Saturday, May 17, 2014

Genetic Engineering And You: a guide for those who eat

One of the biggest fights in politics today is over genetic modification of our food. Unfortunately, this is such a fraught issue that many people find themselves taking a hard-line position at one end of the opinion spectrum or the other, and the world of nuance in between is lost. I would like to clarify some middle ground that I think deserves to be explored.

Now, in principle, I have nothing against modifying or even recombining the genes in food plants and animals to increase yield or decrease the resources that go into something. I am certainly aware that part of terraforming alien worlds will inevitably involve genetic manipulation of not only living resources but also potentially humans ourselves. Heck, some of my favorite stories/worlds have this as a basic foundation! (See: the Pern series by Anne McCaffery) In fact, most food that we eat in the 21st century has been at the very least cross-bred to increase desirable traits. This is the beginning and ending of some people's argument: we have always tinkered with our food to make it more edible in some way, and modern methods are just the next step in that.

But there are issues with modern methods that simply did not arise in more traditional husbandry. Breeding two wheat plants or two cows together to produce a better version of the same species has predictable results, with at worst one or two mutations to be accepted or rejected (i.e. bred into another generation or culled). Taking a cow embryo and splicing in gene sequences from jellyfish or milkweed or elephants could have a whole cascade of side effects and/or unintended consequences.

Which is not to say that such splicing should never take place, just that it should be done in controlled circumstances. Raise that cow in relative isolation, and two or three generations (at least) of its offspring under close watch. Do not, whatever you do, set the first cow loose into a random field and let it wander off for a decade or so, at which point you have no idea how many offspring there are or how to identify and contain them. Not only is that bad science, it also makes the lives of everyone more difficult: the cattle farmers who might unexpectedly have jellyfish-cows, the meat inspectors who have to certify that this is in fact beef, and the consumers who eat something officially labeled 'beef'.

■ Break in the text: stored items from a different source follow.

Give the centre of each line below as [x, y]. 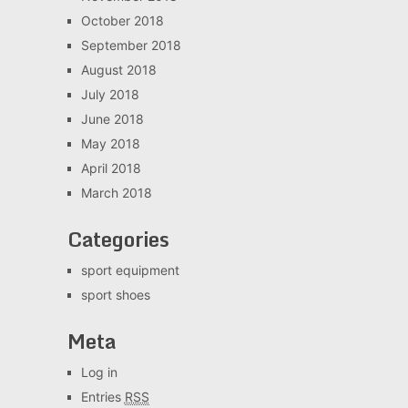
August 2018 [118, 70]
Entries [102, 397]
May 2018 [110, 143]
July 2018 [110, 94]
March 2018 [116, 193]
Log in [99, 372]
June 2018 [112, 119]
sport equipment [130, 270]
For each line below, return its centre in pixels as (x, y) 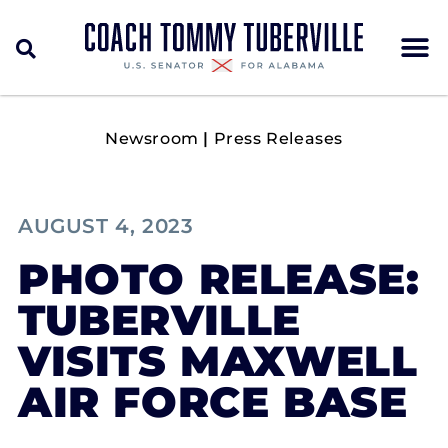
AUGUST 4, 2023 (106, 226)
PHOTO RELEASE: (219, 279)
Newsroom (151, 138)
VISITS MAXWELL (218, 361)
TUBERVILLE (160, 320)
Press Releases (278, 138)
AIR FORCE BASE (213, 402)
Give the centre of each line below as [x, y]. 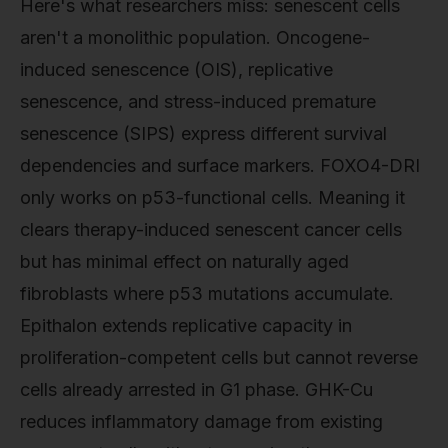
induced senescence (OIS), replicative [176, 69]
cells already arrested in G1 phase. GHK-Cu [196, 389]
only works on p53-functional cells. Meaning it [212, 197]
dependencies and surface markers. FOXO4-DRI [220, 165]
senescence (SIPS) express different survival [203, 133]
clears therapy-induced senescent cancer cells [211, 229]
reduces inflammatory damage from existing [201, 421]
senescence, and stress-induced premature [198, 101]
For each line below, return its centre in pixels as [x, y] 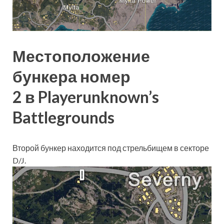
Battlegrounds [63, 117]
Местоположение [81, 55]
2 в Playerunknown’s [86, 96]
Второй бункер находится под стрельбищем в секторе [111, 148]
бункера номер [71, 76]
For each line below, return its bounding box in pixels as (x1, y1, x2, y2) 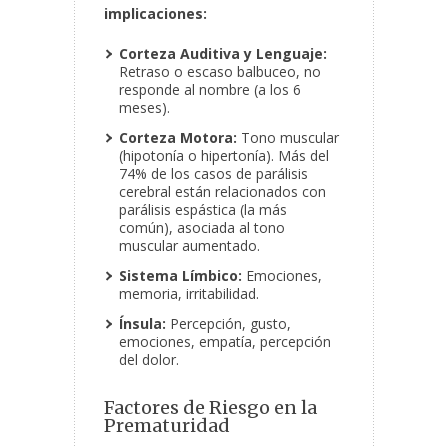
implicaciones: (104, 4, 207, 24)
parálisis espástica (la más (119, 200, 287, 220)
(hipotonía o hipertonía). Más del (119, 146, 329, 166)
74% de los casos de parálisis (119, 164, 308, 184)
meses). (119, 98, 170, 118)
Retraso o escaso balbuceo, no (119, 62, 321, 82)
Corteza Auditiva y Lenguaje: (119, 44, 327, 64)
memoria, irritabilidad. (119, 284, 259, 304)
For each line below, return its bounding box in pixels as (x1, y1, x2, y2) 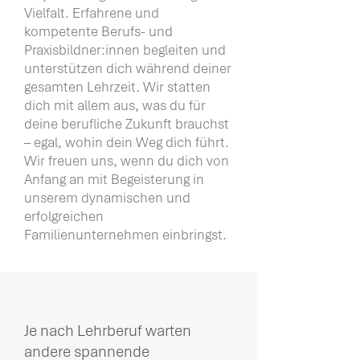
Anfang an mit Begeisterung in (24, 170, 204, 188)
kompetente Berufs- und (24, 22, 173, 40)
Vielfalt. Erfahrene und (24, 4, 159, 22)
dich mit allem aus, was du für (24, 96, 206, 114)
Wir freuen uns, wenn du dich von (24, 152, 229, 170)
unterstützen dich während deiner (24, 59, 231, 77)
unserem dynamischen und (24, 189, 190, 207)
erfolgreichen (24, 207, 104, 225)
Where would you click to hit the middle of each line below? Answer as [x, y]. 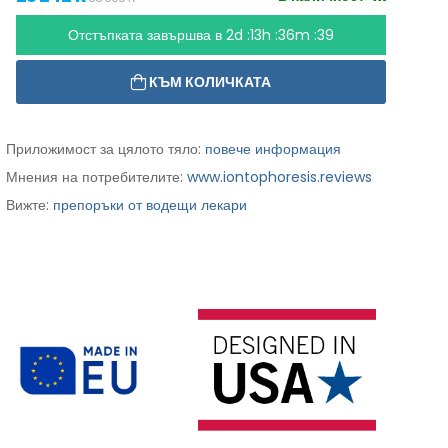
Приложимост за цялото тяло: [105, 149]
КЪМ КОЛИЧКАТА [210, 82]
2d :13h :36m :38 [279, 35]
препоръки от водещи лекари [149, 205]
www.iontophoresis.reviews [279, 177]
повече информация [272, 149]
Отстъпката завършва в [146, 35]
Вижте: [29, 205]
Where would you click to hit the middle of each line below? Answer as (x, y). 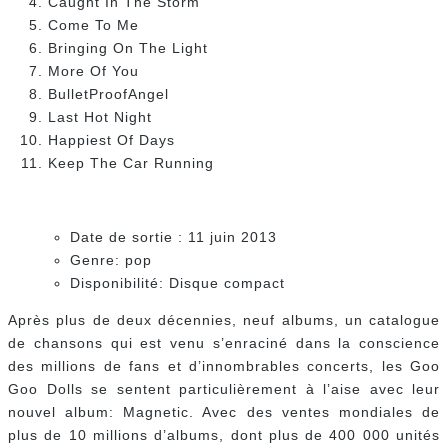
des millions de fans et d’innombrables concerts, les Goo (224, 366)
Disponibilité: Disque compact (177, 283)
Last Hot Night (100, 117)
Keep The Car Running (131, 163)
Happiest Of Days (111, 140)
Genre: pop (111, 260)
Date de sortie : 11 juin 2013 (173, 237)
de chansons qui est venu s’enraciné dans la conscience (224, 343)
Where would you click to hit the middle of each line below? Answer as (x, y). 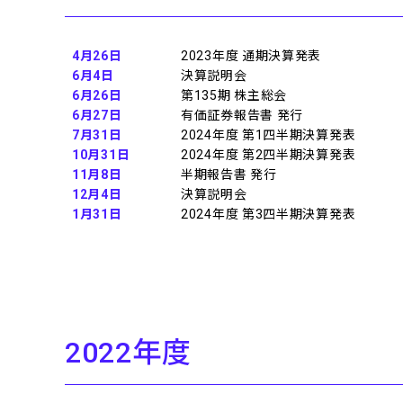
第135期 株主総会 (234, 95)
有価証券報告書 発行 (242, 115)
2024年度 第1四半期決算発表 (269, 135)
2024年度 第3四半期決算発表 (269, 214)
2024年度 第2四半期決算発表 (269, 155)
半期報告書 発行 (229, 175)
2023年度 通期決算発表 (251, 56)
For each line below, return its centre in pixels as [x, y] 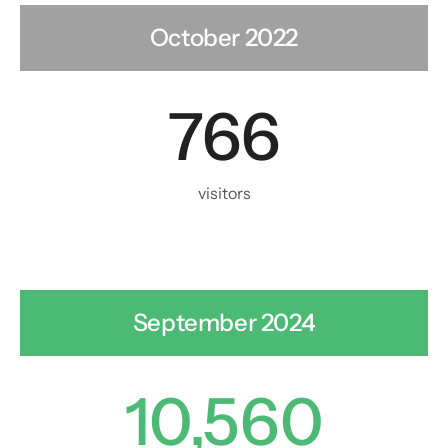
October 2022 [224, 37]
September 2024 [224, 322]
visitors [224, 192]
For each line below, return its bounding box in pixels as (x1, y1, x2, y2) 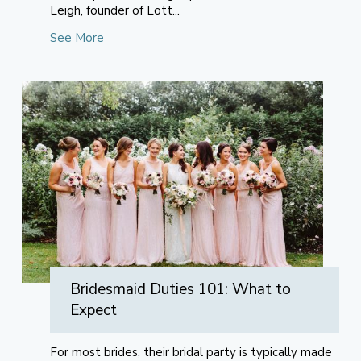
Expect (69, 300, 117, 321)
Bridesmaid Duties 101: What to (69, 279, 291, 300)
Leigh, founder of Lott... (49, 2, 180, 19)
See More (49, 30, 104, 46)
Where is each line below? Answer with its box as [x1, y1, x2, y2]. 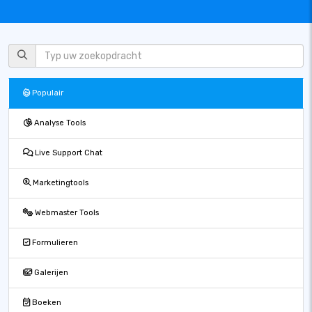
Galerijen [32, 268, 68, 277]
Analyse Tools [32, 118, 86, 127]
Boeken [30, 298, 61, 307]
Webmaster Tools [33, 208, 99, 217]
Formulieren [30, 238, 78, 247]
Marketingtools [31, 178, 88, 187]
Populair [30, 88, 63, 97]
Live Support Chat [33, 148, 102, 157]
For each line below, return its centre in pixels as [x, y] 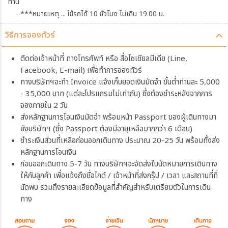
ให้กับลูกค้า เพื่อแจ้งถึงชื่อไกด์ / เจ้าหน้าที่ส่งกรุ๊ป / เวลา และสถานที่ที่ [119, 176]
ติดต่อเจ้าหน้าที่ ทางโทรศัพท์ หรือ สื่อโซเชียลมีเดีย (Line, [104, 59]
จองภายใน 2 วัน [44, 106]
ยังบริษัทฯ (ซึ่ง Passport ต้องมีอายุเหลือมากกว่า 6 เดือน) [106, 129]
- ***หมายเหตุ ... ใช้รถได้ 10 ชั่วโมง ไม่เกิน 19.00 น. [90, 14]
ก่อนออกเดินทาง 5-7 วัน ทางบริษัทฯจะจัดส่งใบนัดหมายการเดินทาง [119, 164]
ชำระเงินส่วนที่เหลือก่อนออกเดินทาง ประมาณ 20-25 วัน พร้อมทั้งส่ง [120, 141]
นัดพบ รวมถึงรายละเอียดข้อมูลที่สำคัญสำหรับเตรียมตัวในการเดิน [116, 188]
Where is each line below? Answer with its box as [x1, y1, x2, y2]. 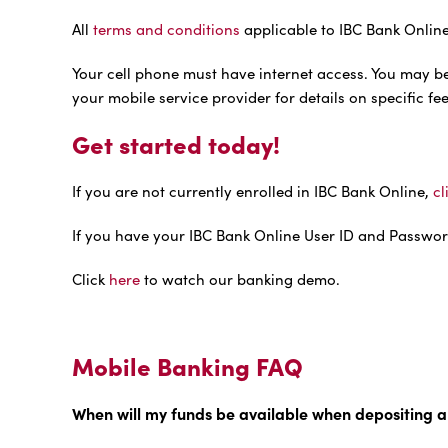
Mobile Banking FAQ [72, 349, 303, 383]
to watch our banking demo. [144, 269, 340, 290]
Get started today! [72, 127, 280, 161]
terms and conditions [93, 19, 244, 40]
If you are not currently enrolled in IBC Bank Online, [72, 181, 433, 202]
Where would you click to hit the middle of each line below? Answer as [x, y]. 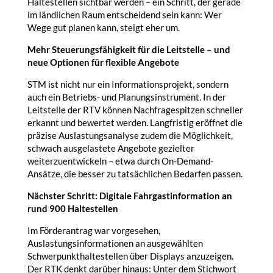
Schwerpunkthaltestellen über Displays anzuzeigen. [130, 256]
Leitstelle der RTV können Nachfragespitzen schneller [135, 110]
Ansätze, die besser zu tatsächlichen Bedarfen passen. [135, 174]
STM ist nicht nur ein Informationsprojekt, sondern [128, 84]
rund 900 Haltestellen [73, 208]
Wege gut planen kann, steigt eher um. [103, 27]
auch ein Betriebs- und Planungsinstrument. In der [126, 97]
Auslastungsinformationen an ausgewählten [115, 243]

The ripple effect shows more potential problems. Often the experimental organisms and their offspring grow more quickly, or gobble resources more thoroughly, and overwhelm the native population of whatever. The spliced-in genes might mutate in unexpected ways, or cause strange mutations in the organism's native genetic code. Worse, the gene sequences might cause serious problems for consumers, like allergic reactions or the breaking of religious dietary laws. And without any sort of labeling or transparency about their process, the company cannot technically be held accountable.

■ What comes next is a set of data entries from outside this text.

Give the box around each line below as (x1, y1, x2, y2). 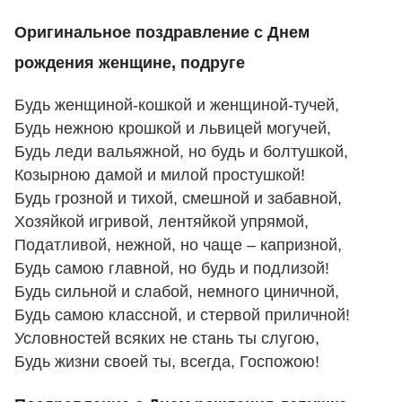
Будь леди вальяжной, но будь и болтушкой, (14, 143, 348, 162)
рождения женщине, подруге (14, 53, 245, 72)
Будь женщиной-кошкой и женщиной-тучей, (14, 96, 339, 115)
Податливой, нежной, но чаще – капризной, (14, 236, 342, 255)
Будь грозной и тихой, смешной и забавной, (14, 189, 342, 208)
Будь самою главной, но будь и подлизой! (14, 259, 329, 278)
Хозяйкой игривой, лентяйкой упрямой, (14, 213, 309, 232)
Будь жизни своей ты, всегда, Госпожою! (14, 353, 319, 371)
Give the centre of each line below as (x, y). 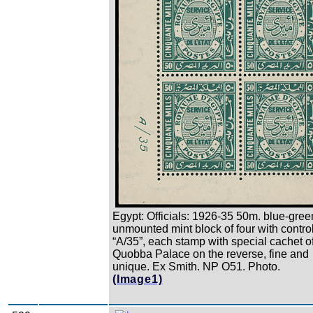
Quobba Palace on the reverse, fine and (211, 254)
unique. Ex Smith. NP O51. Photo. (196, 266)
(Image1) (138, 279)
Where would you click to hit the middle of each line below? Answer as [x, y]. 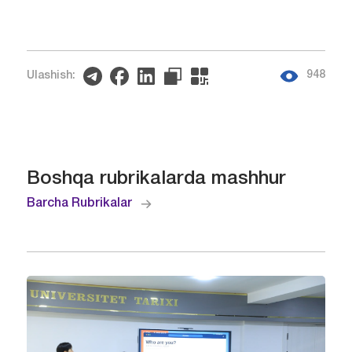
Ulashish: [51, 75]
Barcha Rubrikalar [79, 203]
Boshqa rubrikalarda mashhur [156, 179]
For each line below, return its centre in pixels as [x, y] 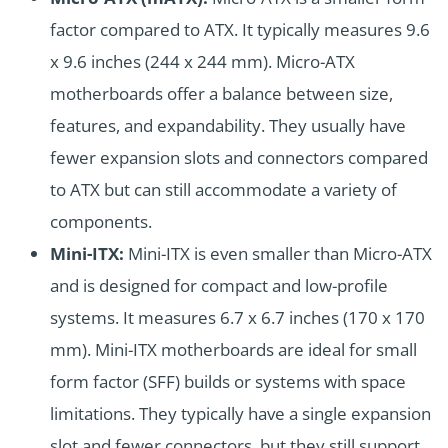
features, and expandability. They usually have [228, 126]
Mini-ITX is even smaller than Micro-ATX [278, 254]
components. [101, 222]
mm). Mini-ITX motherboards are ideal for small [233, 350]
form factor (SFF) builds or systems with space [228, 382]
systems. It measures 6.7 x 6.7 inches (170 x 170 [237, 318]
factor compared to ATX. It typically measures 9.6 [240, 30]
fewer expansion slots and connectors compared [239, 158]
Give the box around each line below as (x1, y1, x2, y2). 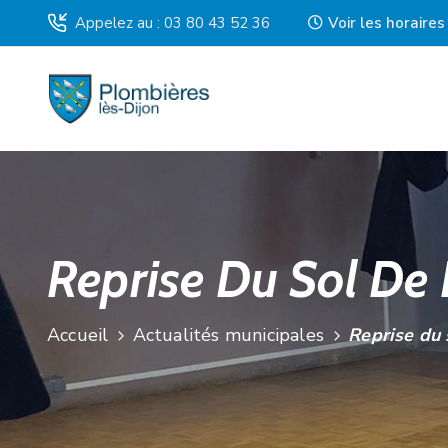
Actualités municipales (132, 323, 325, 347)
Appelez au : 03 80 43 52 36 (75, 13, 270, 33)
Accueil (47, 323, 109, 347)
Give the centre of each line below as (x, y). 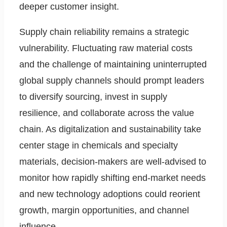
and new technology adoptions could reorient (110, 194)
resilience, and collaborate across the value (107, 113)
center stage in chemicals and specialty (99, 146)
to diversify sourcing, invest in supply (93, 97)
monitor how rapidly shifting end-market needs (112, 178)
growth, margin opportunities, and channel (104, 211)
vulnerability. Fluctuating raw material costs (106, 48)
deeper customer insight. (69, 7)
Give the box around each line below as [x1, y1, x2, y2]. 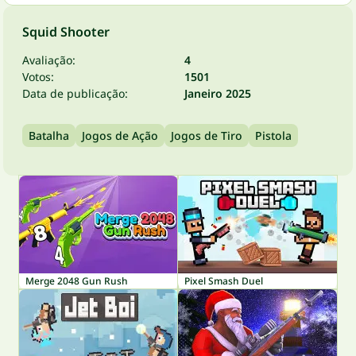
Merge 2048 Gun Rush [25, 273, 128, 288]
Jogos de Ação [82, 127, 158, 143]
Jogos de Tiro [171, 127, 242, 143]
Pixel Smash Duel [184, 273, 263, 288]
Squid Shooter [22, 22, 110, 41]
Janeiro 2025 [184, 85, 251, 101]
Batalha [29, 127, 69, 143]
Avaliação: [22, 52, 75, 68]
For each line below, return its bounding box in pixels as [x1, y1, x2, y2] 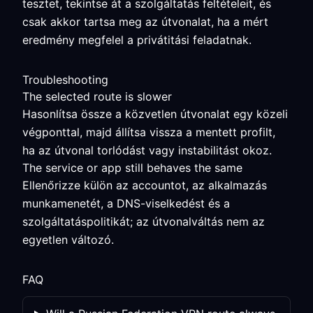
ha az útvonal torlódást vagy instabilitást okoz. [22, 143, 272, 157]
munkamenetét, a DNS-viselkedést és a [22, 196, 230, 210]
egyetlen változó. [22, 233, 114, 247]
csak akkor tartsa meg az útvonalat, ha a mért [22, 15, 268, 29]
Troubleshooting [22, 73, 108, 87]
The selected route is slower [22, 89, 172, 103]
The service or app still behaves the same [22, 161, 242, 175]
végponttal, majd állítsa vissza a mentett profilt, [22, 125, 275, 139]
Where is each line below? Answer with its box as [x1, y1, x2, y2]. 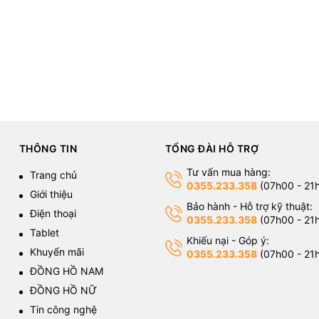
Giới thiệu [29, 188, 73, 201]
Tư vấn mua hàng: [186, 166, 271, 179]
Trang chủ [29, 169, 77, 182]
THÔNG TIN [19, 142, 77, 155]
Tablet [29, 226, 59, 239]
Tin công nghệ [29, 303, 97, 316]
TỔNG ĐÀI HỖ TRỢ [164, 142, 258, 155]
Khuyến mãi [29, 246, 84, 258]

We must also consider the intent, the end goal, of splicing in genes from an unrelated species. If your goal is to improve a tomato, you might want to add a gene sequence that increases its vitamin content, or one that extends its shelf life. Unfortunately, it seems that many corporations do not have the goal of improving the food itself. The aim of their tinkering is, far too often, to make the plant more compatible with their own fertilizer or pesticide, or less compatible with potential cross-breedees. (The larger goal of which, of course, is to increase their own profits without regard for who loses thereby.) One day we might conceivably even see animals which can only gain nutrition from plants created by a particular company, making farmers completely beholden to that company. This profit motive also leads these corporations to release organisms that have been minimally tested, or tested only in lab conditions, not in the wild.

This is the main problem I, and many other people, have with corporations like Monsanto. They seemingly do not care about the long-term consequences of their manipulations, nor about the short term effects on their own farmers, other farmers, or those who actually consume the food in question. Their methods and materials are functionally inscrutable, and they have bought enough politicians and regulatory bodies that they effectively face no consequences whatsoever. Worse, they simply keep growing, reaching deeper into our lives and our shopping carts every year, with little to nothing seeming to stand in their way.

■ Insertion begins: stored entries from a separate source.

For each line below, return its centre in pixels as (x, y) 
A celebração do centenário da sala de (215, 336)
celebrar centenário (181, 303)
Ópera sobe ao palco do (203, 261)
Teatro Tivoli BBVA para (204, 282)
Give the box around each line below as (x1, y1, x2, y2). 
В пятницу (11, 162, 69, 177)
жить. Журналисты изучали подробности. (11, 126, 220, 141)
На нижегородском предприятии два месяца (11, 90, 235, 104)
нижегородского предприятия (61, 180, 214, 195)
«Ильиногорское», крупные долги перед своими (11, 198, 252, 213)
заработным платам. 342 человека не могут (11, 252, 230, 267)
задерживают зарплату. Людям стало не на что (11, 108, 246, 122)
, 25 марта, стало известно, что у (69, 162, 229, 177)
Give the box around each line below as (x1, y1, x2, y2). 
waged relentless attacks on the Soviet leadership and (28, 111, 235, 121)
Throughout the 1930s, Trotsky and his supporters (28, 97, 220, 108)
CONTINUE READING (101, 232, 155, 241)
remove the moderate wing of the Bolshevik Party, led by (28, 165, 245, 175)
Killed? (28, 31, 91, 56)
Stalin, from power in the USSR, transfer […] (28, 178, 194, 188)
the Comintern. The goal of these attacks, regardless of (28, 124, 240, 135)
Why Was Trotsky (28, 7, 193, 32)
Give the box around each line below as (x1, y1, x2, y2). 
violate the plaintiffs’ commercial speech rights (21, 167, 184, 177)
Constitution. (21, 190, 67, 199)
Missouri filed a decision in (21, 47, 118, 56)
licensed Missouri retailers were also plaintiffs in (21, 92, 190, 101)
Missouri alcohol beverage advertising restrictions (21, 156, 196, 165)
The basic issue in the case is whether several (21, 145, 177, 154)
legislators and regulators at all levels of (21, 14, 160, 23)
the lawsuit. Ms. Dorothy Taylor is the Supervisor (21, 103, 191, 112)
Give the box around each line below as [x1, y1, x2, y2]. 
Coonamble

As I've stated before, I don't have a problem with people pursuing this branch of science. In fact, I suspect that it will be necessary to our survival as a species (even before we start colonizing other planets) that we engineer plants and animals to be more fruitful/hardy/efficient. I just believe that this is work best done by universities and government research bodies, with data published in peer-reviewed journals before the resultant organisms are considered for distribution to the general public. These are institutions which (ideally) hold to a standard of public good, with an eye toward long-term implications of this still relatively untested technology. 

In the meantime, of course, it is important that we the citizens have not only labels on our food, telling us which organisms in it have been genetically modified, and with what genes, but also transparency at every level of creation, including what potentially-engineered plants have been fed to our food animals. We must have greater government oversight into the methods and practices of these monolithic corporations, and stricter laws about what can be modified (and why and how it is modified), and/or what sorts of genes can be spliced in. 

Genetically modified food will only become more common as history moves forward, but with a thoughtful outlook and a light touch, it can provide a higher standard of living for the entire global population. Let's chart that middle road.